Text: Deuteronomy 7:2a 
"And when the LORD your God delivers them over to you, you shall conquer them and utterly destroy them."
  

Scripture Reading:
Deuteronomy 7
II Corinthians 6:14-7:1
I Peter 2:9-12

Singing: (Psalms and Hymns are from the "Book of Praise" Anglo Genevan Psalter)
Psalm 84:5
Psalm 97:6
Psalm 139:12,13
Psalm 106:17,18,20
Psalm 26:6,7

Beloved Congregation of the Lord Jesus Christ!

Moses, we learned last week, spoke to a people on the banks of the Jordan River – in circumstances radically different from our circumstances today. Yet Moses’ words were significant for us simply because the God who spoke through Moses is today our God. Also, the people to whom God spoke 3000 years ago had the same nature as we have today. So we could receive encouragement from chap 6, and receive instruction too.

The same God-of-the-covenant speaks the words we could read from chap 7, and lays these words before sinful people. The thrust of chap 7 is contained in the verse I have chosen as text; Israel must utterly destroy the peoples of the land they are entering. Then it’s true that vss 6-8 speak of Israel’s identity as a holy people and how the Lord came to chose them as His. But that status of Israel is not the central point of the chapter; that status instead serves to support the main thrust: utterly destroy those Canaanites! That’s also why the instruction to destroy the peoples of the land is repeated in vs 16, and the Lord repeats in vss 17ff what He has done before and will continue to do – so that Israel in turn might not loose heart in the face of the command to wipe out the peoples of Canaan.

The Lord’s command to His covenant people of long ago to destroy the inhabitants of the Promised Land does not pertain to us today in the sense that we need to destroy the unbelieving of our land. Yet there certainly is instruction for us as we seek to find our way in today’s Australian culture. For God’s love for His people that prompted the command of our text remains valid for us today too. So I preach to you the word of God using this theme:

IN HIS CARE FOR HIS PEOPLE, GOD COMMANDS ISRAEL TO DESTROY UTTERLY THE UNGODLY OF CANAAN.

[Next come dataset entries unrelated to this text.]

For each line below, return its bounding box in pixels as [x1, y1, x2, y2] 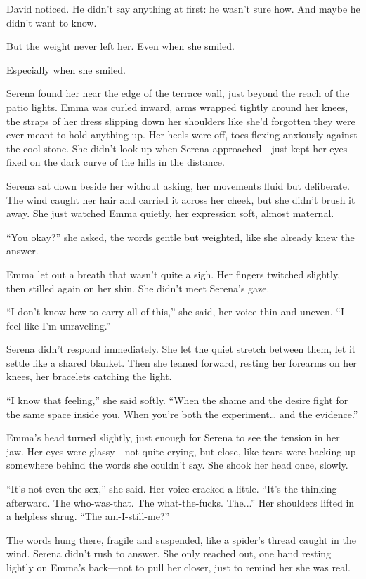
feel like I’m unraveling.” [6, 318, 111, 332]
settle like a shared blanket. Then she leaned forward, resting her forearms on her [6, 355, 357, 370]
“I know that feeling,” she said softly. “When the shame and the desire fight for [6, 393, 348, 408]
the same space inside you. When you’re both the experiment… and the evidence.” [6, 406, 358, 421]
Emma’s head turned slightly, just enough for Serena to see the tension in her [6, 430, 340, 445]
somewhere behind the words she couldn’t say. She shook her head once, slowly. [6, 457, 348, 472]
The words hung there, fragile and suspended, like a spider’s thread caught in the [6, 532, 356, 547]
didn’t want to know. [6, 15, 97, 30]
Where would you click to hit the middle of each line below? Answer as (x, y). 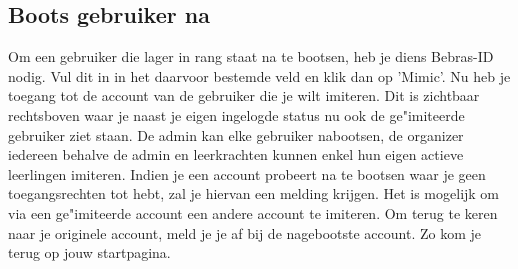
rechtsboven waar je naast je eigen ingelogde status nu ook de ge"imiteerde (236, 114)
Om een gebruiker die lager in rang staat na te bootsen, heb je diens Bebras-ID (251, 56)
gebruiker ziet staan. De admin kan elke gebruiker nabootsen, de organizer (236, 134)
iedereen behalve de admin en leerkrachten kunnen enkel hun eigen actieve (236, 154)
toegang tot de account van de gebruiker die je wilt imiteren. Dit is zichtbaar (244, 95)
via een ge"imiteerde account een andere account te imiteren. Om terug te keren (253, 212)
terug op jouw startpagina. (89, 252)
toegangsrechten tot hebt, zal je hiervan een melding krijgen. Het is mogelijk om (254, 193)
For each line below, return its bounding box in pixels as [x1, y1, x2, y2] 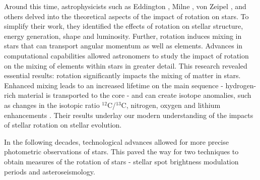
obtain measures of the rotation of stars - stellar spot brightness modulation [4, 156, 239, 166]
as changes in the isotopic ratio [4, 99, 100, 110]
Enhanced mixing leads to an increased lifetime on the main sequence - [4, 80, 223, 90]
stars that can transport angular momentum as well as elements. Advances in [4, 40, 243, 51]
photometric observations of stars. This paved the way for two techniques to [4, 146, 239, 157]
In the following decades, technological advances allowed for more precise [4, 136, 229, 147]
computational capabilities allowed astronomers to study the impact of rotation [4, 50, 249, 61]
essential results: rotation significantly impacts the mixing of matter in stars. [4, 70, 241, 81]
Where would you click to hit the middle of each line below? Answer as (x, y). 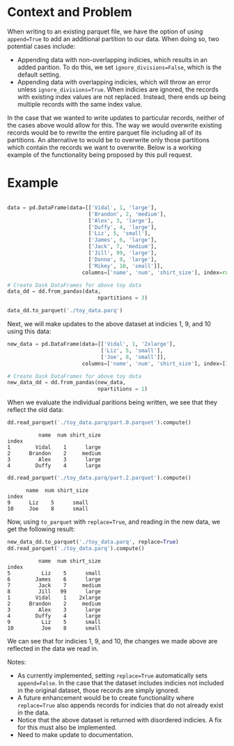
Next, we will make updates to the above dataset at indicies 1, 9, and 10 (109, 324)
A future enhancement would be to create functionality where (106, 697)
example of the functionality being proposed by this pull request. (100, 155)
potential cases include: (41, 46)
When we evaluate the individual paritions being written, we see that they (112, 402)
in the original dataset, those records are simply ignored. (98, 690)
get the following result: (41, 529)
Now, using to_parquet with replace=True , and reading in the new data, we (114, 522)
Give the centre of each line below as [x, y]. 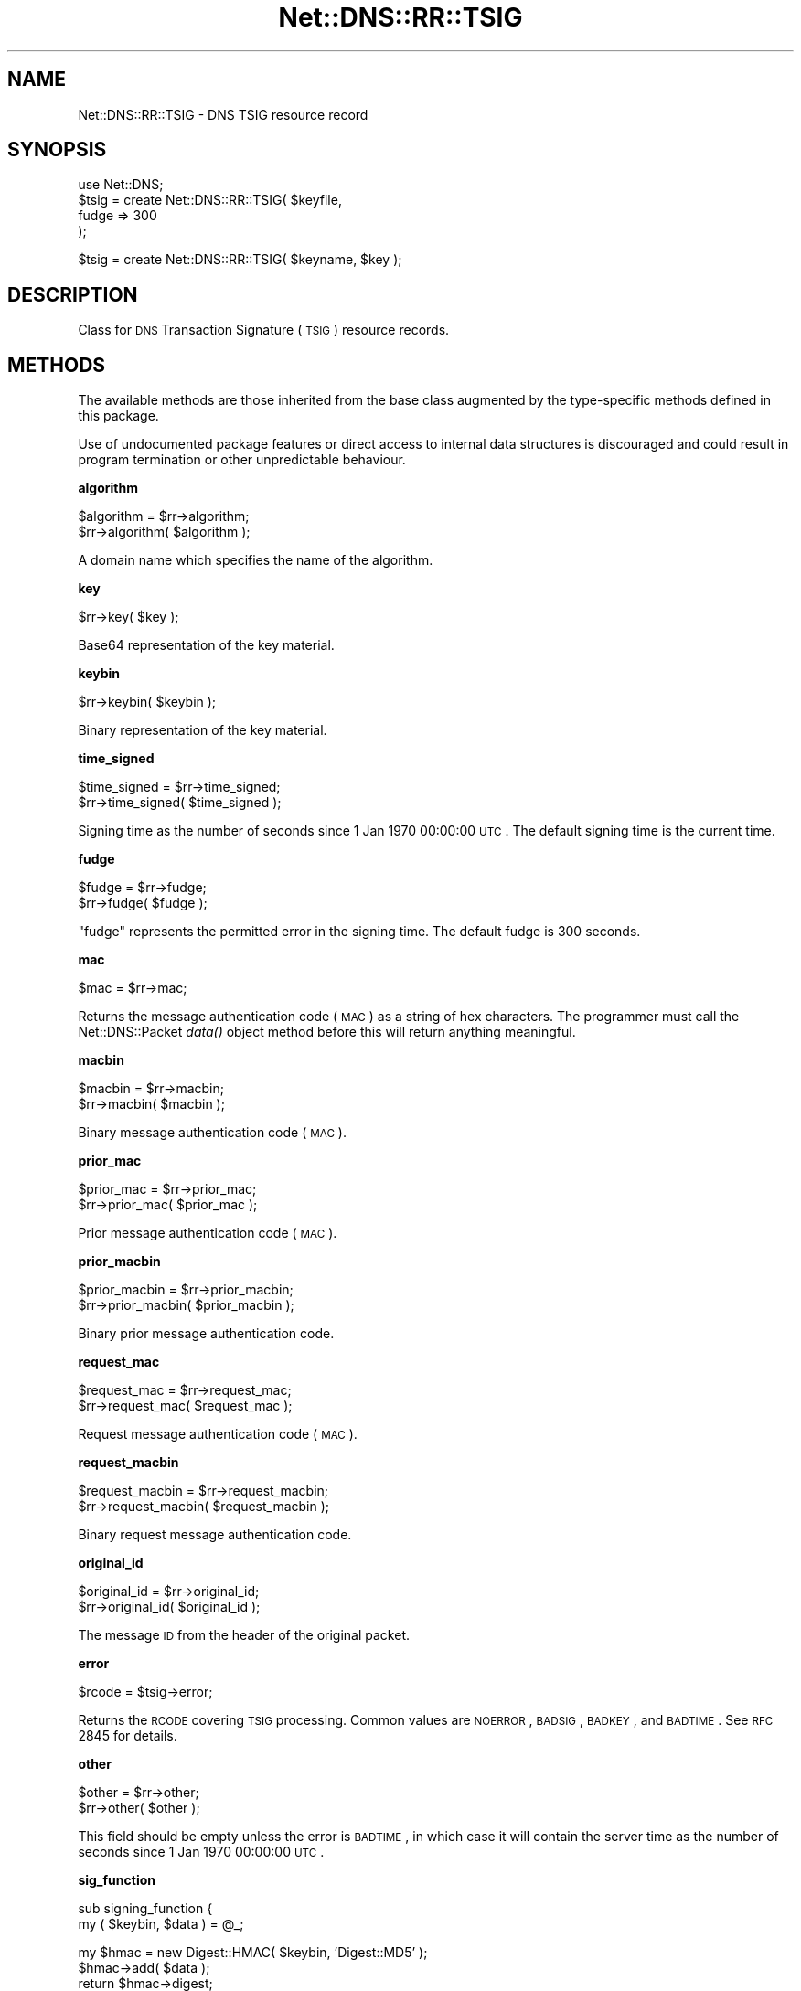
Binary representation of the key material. [203, 730]
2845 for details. [128, 1736]
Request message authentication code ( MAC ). [218, 1434]
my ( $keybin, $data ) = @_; [161, 1924]
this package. [118, 416]
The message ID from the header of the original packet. [244, 1635]
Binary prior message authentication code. [206, 1334]
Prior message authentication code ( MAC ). [208, 1233]
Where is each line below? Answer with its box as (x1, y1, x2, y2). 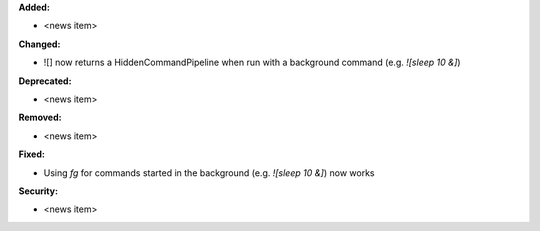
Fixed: (18, 148, 45, 160)
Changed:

1. The nature of Israel’s task
2. The reason for Israel’s task

1. The nature of Israel’s task

In the eye of our mind we can picture the people of Israel gathered together near the Jordan to listen to Moses speak as God renews the covenant with the second generation of those delivered from Egypt. As Moses talks, he reminds the people of what lies ahead; the God who has brought Israel out of Egypt and through the desert is determined to give His people the land promised to the fathers – "a land flowing with milk and honey" (6:3). We can imagine that the people lift up their eyes to look with longing across the Jordan River to the land on the other side…. And their thoughts move on to comforts and luxuries awaiting them there….

But listen, Moses continues to speak. He speaks about children, about parents teaching their children diligently all the commands of the Lord "when you sit in your house, when you walk by the way, when you lie down and when you rise up." In fact –ch 6:20- "when your son ask you in time to come, saying, ‘What is the meaning of the testimonies, the statutes, and the judgments which the Lord our God has commanded you?’, then you shall say to your son" this and this. Sons, daughters…. Yes, what’s to become of them in the new land? Will they find friends for themselves in the new land? Will they find spouses for themselves among the Canaanites? How shall they live among the Canaanites?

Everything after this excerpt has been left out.